You can filter the results based on this information. Type in your criteria and click Submit.

 

The results update to match the criteria you entered. After filtering the results, you can export the results to CSV by clicking Export Selected Results located in the top right.

 

Select and Export Specific Active Directory Account Results

If you wish to see discovered Active Directory accounts, click the Active Directory option on the left side menu. A list of all discovered accounts appears.

 

A list of all Active Directory accounts discovered during the network scan.

To select individual results, check the box beside the list item. You may select multiple accounts from the list.

 

The filters that can be applied to Active Directory account results to provide more granular results.

You can also filter the results by clicking Show Filters at the top of the page. When selected, the following fields appear:

  • Username
  • Last Login
  • Last Password Reset
  • Total Endpoints
  • Total Services

You can filter the results based on this information. Type in your criteria and click Submit.

 

The results update to match the criteria you entered. After filtering the results, you can export the results to CSV by clicking Export Selected Results located in the top right.

 

Select and Export Specific Local Account Results

The side navigation highlighting the Local option for accounts.

If you wish to see discovered Local accounts, click the Local option on the left side menu. A list of all discovered accounts appears.

 

The list of results found for local accounts from scanning the network.

To select individual results, check the box beside the list item.
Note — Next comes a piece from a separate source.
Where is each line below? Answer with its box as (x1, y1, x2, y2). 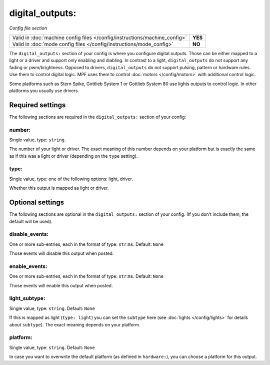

You may select multiple accounts from the list.

 

The filter option available for local accounts.

You can also filter the results by clicking Show Filters at the top of the page. When selected, the following fields appear:

  • Username
  • Host
  • Last Login
  • Last Password Reset

You can filter the results based on this information. Type in your criteria and click Submit.

 

The results update to match the criteria you entered. After filtering the results, you can export the results to CSV by clicking Export Selected Results located in the top right.

 

Import Results into Bomgar Vault

Once you have exported your findings to a CSV file and saved it to your machine, you can import the endpoints and credentials discovered into Bomgar Vault. This allows you to start mananging and rotating the credentials discovered in your network. Before import, make sure the following are in place:

  • Configuration: Make sure you have configured all settings in Bomgar Vault. You can review the settings by logging into your Bomgar Vault site and going to Administration > Settings.
  • Version: Check to make sure you are using a version of the Discovery Tool that is compatible with your Vault site. Bomgar Vault 17.2.1 and later requires Bomgar Vault Discvoery Tool version 1.0 or later.
  • Order: When starting the import process, you must import endpoints before credentials.

Follow the steps below:

  1. Log into your Vault site. Go to Endpoints > Endpoints.
  2. Click the Bulk Insert button.
  3. Click the Upload File button.
  4. Locate the CSV file you saved from the discovery tool export. Select it.
  5. Click Open.
  6. Click the Validate File button.
  7. Once validated, click the Import Endpoints button.
  8. When import is complete, click the Close button.

The endpoints should then be available in the Endpoints section. Then, repeat the same steps for your credentials by going to Credentials > Credentials and clicking the Bulk Insert action.

Notes:

  • Once importing is complete, credentials and endpoints should be associated without further configuration.
  • While the discovery tool does scan information like scheduled tasks and services, this information does not import into Bomgar Vault.